The answer should be a number alone: the count of lines in the listing below that include "sets".

## GIVEN RECORDS:
|---|
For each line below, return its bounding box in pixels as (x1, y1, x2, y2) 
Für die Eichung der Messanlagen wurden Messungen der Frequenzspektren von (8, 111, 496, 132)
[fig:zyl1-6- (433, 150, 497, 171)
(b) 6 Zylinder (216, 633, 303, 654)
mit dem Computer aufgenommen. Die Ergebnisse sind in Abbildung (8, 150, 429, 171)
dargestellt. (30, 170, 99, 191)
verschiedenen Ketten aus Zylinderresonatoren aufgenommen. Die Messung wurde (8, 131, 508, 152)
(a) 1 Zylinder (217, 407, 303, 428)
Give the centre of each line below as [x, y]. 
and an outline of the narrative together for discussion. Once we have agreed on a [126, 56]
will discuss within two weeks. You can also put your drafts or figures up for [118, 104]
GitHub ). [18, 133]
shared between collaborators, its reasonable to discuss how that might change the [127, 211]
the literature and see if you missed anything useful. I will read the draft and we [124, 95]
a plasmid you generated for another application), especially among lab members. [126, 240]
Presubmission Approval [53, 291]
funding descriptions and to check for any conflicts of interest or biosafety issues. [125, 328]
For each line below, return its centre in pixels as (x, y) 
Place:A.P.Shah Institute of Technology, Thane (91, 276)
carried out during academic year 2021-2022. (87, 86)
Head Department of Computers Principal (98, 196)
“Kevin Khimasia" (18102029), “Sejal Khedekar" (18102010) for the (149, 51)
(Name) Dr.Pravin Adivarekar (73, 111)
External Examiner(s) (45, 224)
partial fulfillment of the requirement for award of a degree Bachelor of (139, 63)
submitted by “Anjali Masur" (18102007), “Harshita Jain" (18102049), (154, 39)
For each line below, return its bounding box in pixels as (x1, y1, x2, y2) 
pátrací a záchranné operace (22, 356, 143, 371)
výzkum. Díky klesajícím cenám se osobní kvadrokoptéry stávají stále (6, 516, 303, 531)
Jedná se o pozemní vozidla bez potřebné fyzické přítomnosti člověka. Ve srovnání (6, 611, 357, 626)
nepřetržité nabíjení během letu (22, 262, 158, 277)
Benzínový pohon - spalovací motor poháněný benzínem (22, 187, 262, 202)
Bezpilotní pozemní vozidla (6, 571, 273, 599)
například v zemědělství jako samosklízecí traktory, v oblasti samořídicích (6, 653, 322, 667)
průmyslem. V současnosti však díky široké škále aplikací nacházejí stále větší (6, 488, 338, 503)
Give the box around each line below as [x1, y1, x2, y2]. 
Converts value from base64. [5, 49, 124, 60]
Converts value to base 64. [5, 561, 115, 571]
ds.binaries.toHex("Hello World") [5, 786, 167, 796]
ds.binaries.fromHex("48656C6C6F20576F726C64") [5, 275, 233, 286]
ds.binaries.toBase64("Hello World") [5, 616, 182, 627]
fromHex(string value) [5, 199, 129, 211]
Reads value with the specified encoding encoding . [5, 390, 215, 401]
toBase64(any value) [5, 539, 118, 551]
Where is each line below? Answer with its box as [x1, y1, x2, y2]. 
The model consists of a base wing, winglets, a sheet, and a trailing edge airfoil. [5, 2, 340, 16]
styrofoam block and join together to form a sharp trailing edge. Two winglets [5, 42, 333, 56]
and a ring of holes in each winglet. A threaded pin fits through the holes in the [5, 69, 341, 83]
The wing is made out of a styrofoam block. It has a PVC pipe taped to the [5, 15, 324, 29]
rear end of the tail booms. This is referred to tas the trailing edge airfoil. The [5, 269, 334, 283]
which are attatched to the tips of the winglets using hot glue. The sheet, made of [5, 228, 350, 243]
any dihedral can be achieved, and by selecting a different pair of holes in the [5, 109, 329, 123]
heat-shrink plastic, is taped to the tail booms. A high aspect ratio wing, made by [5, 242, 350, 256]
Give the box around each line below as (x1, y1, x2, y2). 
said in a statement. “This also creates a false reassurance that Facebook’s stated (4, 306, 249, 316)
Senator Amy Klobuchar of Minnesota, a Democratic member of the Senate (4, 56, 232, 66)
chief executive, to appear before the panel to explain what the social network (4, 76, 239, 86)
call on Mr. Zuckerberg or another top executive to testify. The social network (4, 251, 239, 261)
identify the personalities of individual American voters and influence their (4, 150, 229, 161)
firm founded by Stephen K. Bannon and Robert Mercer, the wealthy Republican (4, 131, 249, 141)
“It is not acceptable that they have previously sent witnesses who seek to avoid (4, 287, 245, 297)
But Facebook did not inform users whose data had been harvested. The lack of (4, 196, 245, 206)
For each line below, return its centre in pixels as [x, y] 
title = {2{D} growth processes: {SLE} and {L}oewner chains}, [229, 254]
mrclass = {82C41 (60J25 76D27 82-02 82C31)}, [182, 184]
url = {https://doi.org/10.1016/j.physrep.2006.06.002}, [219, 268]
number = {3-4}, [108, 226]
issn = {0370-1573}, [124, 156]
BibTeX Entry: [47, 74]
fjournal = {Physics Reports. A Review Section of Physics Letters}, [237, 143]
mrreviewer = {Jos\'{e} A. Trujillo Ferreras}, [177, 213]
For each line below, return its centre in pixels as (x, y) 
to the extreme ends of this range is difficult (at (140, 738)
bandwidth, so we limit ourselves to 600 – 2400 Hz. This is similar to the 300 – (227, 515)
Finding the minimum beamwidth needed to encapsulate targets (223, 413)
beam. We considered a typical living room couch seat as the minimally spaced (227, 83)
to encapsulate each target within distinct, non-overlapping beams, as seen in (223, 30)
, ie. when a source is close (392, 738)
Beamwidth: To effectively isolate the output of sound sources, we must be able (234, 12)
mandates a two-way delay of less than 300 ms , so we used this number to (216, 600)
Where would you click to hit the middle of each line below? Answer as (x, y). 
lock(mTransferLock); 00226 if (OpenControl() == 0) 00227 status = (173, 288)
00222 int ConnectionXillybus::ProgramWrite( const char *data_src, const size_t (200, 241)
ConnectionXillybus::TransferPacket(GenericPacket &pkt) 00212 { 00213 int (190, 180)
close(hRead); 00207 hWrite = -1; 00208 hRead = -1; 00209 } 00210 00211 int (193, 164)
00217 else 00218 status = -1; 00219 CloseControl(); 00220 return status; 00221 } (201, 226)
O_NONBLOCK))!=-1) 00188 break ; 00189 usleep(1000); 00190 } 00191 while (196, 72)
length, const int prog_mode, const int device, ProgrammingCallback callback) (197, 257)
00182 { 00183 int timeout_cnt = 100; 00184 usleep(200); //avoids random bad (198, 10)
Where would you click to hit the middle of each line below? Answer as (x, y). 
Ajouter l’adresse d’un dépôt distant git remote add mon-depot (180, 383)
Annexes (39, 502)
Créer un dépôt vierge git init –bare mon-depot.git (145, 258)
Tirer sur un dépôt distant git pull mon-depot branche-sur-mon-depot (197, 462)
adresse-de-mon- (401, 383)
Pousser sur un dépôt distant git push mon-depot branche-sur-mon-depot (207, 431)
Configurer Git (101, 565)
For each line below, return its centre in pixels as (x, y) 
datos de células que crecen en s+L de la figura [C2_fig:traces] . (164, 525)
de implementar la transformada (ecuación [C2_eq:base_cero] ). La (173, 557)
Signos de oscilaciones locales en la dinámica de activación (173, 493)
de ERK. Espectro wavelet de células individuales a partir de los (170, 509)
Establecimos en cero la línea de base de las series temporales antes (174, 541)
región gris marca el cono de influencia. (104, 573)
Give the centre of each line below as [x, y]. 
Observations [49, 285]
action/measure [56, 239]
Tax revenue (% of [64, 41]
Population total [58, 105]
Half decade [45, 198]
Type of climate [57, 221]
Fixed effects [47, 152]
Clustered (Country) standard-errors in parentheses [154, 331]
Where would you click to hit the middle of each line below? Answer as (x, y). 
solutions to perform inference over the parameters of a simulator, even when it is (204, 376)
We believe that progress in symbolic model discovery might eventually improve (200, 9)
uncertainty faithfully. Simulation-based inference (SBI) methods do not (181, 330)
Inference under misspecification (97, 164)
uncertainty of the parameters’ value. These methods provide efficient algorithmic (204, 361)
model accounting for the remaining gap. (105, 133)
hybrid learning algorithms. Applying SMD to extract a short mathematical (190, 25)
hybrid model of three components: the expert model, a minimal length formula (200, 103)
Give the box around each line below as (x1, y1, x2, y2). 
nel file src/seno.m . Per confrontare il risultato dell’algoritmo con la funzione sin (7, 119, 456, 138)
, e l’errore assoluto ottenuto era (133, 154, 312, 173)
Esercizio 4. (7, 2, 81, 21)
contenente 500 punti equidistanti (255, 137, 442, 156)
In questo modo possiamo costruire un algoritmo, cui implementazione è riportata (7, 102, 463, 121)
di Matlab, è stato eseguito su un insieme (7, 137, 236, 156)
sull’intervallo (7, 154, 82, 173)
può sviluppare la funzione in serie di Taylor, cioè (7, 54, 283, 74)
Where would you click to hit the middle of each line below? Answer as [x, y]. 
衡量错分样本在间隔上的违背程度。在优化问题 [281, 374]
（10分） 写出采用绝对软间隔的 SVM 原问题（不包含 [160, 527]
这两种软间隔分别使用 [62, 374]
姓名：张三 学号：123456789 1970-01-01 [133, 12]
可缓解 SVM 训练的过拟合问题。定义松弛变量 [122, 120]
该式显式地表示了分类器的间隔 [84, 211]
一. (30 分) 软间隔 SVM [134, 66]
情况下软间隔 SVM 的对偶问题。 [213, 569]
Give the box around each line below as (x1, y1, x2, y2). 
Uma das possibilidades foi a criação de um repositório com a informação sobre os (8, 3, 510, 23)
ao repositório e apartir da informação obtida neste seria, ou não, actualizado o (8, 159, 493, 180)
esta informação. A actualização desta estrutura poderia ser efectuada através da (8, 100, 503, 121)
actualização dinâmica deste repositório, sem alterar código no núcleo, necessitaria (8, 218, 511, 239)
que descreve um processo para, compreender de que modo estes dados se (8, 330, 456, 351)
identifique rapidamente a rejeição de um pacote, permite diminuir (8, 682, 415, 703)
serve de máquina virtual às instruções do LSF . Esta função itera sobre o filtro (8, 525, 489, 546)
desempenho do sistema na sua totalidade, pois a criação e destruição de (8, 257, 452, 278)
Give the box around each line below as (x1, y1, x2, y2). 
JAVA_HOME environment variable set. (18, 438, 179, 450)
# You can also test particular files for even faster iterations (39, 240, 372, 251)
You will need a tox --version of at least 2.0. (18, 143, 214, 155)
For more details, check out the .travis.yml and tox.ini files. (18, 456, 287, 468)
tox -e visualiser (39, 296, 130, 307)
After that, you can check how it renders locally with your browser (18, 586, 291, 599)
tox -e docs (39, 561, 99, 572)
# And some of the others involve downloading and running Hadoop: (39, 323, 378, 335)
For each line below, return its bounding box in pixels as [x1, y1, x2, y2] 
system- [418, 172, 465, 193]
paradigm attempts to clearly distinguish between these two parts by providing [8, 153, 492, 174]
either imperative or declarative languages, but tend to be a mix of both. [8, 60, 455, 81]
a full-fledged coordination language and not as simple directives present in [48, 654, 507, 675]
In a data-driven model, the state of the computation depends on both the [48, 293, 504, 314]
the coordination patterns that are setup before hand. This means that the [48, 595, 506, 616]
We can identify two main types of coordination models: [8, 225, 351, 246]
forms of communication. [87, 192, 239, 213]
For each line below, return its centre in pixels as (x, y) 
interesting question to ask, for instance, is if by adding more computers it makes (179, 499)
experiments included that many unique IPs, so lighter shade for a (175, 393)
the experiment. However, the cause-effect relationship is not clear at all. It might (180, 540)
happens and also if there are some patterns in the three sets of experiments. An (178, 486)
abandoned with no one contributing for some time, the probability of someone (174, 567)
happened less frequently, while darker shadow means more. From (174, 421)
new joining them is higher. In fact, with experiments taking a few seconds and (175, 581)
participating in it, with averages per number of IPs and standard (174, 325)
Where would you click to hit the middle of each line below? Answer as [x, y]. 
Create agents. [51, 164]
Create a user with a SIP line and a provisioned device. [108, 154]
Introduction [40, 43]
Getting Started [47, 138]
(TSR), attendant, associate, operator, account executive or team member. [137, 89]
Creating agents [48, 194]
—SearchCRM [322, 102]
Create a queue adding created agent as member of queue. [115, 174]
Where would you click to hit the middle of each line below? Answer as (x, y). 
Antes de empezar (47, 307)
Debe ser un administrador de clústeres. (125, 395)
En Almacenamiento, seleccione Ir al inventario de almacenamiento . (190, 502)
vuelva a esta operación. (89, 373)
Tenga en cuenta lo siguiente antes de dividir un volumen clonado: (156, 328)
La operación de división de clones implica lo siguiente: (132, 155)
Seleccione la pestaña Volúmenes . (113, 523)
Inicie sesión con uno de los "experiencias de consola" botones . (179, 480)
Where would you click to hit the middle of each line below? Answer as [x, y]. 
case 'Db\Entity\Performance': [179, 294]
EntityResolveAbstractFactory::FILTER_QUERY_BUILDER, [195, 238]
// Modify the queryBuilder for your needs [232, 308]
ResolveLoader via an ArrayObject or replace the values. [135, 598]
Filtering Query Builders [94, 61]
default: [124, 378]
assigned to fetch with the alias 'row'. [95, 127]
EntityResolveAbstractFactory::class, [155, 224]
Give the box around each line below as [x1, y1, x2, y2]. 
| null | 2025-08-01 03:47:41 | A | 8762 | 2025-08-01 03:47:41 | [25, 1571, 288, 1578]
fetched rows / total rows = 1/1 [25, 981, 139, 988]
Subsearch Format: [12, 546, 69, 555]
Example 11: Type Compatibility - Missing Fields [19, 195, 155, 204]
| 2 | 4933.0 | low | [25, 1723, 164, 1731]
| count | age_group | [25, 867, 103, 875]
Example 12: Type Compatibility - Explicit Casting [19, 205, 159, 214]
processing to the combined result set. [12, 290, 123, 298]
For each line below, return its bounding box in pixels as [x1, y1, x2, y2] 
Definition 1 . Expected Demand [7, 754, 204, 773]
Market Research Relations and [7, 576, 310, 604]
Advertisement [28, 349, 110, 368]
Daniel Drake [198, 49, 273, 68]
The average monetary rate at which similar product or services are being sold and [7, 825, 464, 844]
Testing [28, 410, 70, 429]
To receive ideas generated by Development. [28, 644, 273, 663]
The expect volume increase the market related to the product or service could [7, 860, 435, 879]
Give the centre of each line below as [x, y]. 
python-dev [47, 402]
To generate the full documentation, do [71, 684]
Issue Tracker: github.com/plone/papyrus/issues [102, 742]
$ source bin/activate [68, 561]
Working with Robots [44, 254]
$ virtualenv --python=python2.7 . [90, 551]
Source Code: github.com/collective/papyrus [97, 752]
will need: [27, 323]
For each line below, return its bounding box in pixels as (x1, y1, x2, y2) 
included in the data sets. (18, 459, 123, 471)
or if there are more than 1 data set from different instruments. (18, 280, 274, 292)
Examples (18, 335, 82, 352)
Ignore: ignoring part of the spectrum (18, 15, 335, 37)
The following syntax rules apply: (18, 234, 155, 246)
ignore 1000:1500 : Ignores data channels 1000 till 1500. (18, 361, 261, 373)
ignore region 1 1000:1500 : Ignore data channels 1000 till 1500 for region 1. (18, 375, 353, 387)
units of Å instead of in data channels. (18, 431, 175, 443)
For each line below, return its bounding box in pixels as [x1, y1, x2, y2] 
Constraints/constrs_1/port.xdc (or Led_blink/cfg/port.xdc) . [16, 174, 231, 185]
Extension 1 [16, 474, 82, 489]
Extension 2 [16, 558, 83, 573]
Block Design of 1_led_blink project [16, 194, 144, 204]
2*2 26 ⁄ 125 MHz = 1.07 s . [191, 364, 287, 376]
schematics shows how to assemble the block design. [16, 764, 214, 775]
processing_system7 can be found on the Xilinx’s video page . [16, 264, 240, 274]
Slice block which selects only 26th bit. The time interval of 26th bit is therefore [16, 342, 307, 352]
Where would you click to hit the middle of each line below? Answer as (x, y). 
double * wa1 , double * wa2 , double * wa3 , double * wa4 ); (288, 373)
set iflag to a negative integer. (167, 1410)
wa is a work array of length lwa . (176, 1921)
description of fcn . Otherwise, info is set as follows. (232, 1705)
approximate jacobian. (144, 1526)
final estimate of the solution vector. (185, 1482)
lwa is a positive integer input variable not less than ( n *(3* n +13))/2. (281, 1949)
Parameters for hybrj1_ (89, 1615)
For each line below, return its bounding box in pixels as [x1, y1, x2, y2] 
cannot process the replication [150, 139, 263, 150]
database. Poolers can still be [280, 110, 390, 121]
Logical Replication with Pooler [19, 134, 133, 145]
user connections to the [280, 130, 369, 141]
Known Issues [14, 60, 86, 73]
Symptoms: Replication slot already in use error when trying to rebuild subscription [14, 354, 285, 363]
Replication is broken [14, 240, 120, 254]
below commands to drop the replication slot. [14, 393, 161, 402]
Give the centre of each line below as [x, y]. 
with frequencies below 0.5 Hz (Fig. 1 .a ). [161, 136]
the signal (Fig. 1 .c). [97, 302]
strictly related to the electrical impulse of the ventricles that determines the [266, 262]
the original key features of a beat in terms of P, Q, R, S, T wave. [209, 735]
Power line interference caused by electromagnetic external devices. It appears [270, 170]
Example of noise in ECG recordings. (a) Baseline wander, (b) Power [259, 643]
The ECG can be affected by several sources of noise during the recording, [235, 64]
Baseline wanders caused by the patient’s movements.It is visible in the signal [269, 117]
|---|
## WRITTEN RESPONSE:
2